# IRISH STAFF X APBT BREEDING/ OFF THE WALL IDEA



## MistaMista (Aug 15, 2010)

I just got a crazy idea......but wanted to know what would you do....if you had the opportunity to breed a Irish Staff with a APBT would you do it????????????


----------



## sw_df27 (Feb 16, 2007)

Nope......


----------



## william williamson (Feb 26, 2006)

doesn't sound to hypothetical to me.
are you looking for someone to co-sign this?
I'd love to breed me to my pit,but then the puppies would have an unfair advantage,they could talk crap and kick like bruce lee.


----------



## davidfitness83 (Jul 7, 2009)

Isn't the Irish Staff an APBT but they changed the name because APBT's Illegal in Ireland? Also if the parents aren't health tested or have done something significant for the breed there is no reason to do this.


----------



## American_Pit13 (Apr 23, 2007)

william williamson said:


> ?
> I'd love to breed me to my pit,but then the puppies would have an unfair advantage,they could talk crap and kick like bruce lee.


:rofl::rofl:

OP. I am not trying to be rude but I don't think you should be considering any breeding of anything of any kind as you are highly uneducated on proper breeding stock, morals and what a litter takes. Fist off if you have to ask people if you should breed something then its not a good idea for you to breed.

Some people may want opinions on a breeding they are thinking about but not basing that breeding on whether others think they should. You have many years of education before the word breeding should be crossing your mind.


----------



## Aireal (Jul 2, 2010)

MistaMista said:


> I just got a crazy idea......but wanted to know what would you do....if you had the opportunity to breed a Irish Staff with a APBT would you do it????????????


My problem with this is, you seem to really want to breed, well I do not believe you are asking the right questions.
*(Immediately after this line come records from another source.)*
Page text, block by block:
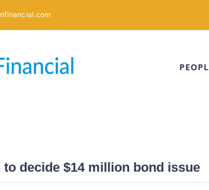
decide $14 million bond issue
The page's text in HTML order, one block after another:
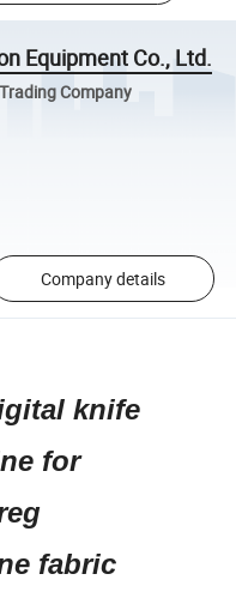
Equipment Co., Ltd.
Company
Company details
knife
for
fabric
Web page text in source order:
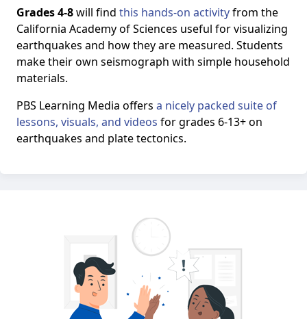
Grades 4-8will find this hands-on activityfrom the
California Academy of Sciences useful for visualizing
earthquakes and how they are measured. Students
make their own seismograph with simple household
materials.
PBS Learning Media offers a nicely packed suite of
lessons, visuals, and videos for grades 6-13+ on
earthquakes and plate tectonics.
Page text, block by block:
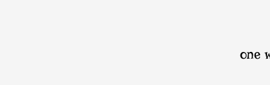
one
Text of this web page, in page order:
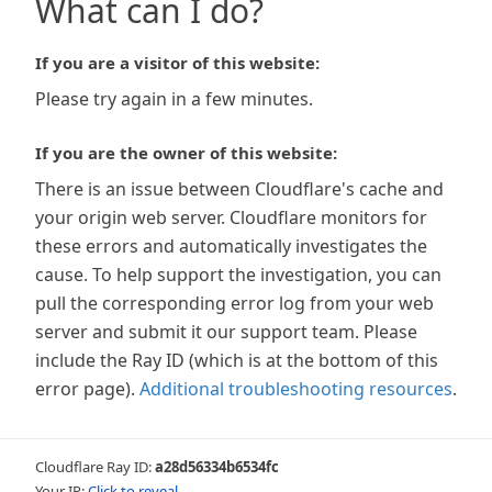
What can I do?
If you are a visitor of this website:
Please try again in a few minutes.
If you are the owner of this website:
There is an issue between Cloudflare's cache and
your origin web server. Cloudflare monitors for
these errors and automatically investigates the
cause. To help support the investigation, you can
pull the corresponding error log from your web
server and submit it our support team. Please
include the Ray ID (which is at the bottom of this
error page). Additional troubleshooting resources.
Cloudflare Ray ID:a28d56334b6534fc
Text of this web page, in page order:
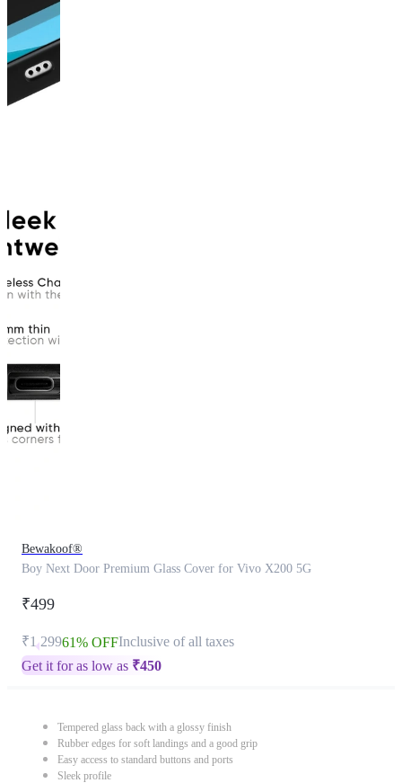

Many of out members gave you good advice when you inquired about breeding your unregistered dog to a merle pit. I believe at this point you should be posting threads about how do you become a reputable breeder? how do you find a decent bitch to breed and what deems her worthy of breeding? What is the best way to know if somone has a good stud to breed to your bitch? ect... instead of "hey guys look at these two dogs should I have them make some puppies?" 

Just something to consider


----------



## MistaMista (Aug 15, 2010)

I do want to breed.....DUH!!!! I just asked a freakin ?........With that said....I just came across an forum dealing with Irish Staff....and it was talking about people importing dogs from another country.....and hell my mind started running from there......damn some people act like it is a sin or something to think outside the box.....GOOD LORD!!!!


----------



## MistaMista (Aug 15, 2010)

@ aireal.......I already got advice on everything you just mentioned......dont need to be informed again.....I got it the 1st time.......this post was in reference to breeding ABPT's to Irish Staff(which no one is really known for)!!!!!!!!!!!!!!!!!


----------



## jmejiaa (Dec 8, 2009)

MistaMista said:


> @ aireal.......I already got advice on everything you just mentioned......dont need to be informed again.....I got it the 1st time.......this post was in reference to breeding ABPT's to Irish Staff(which no one is really known for)!!!!!!!!!!!!!!!!!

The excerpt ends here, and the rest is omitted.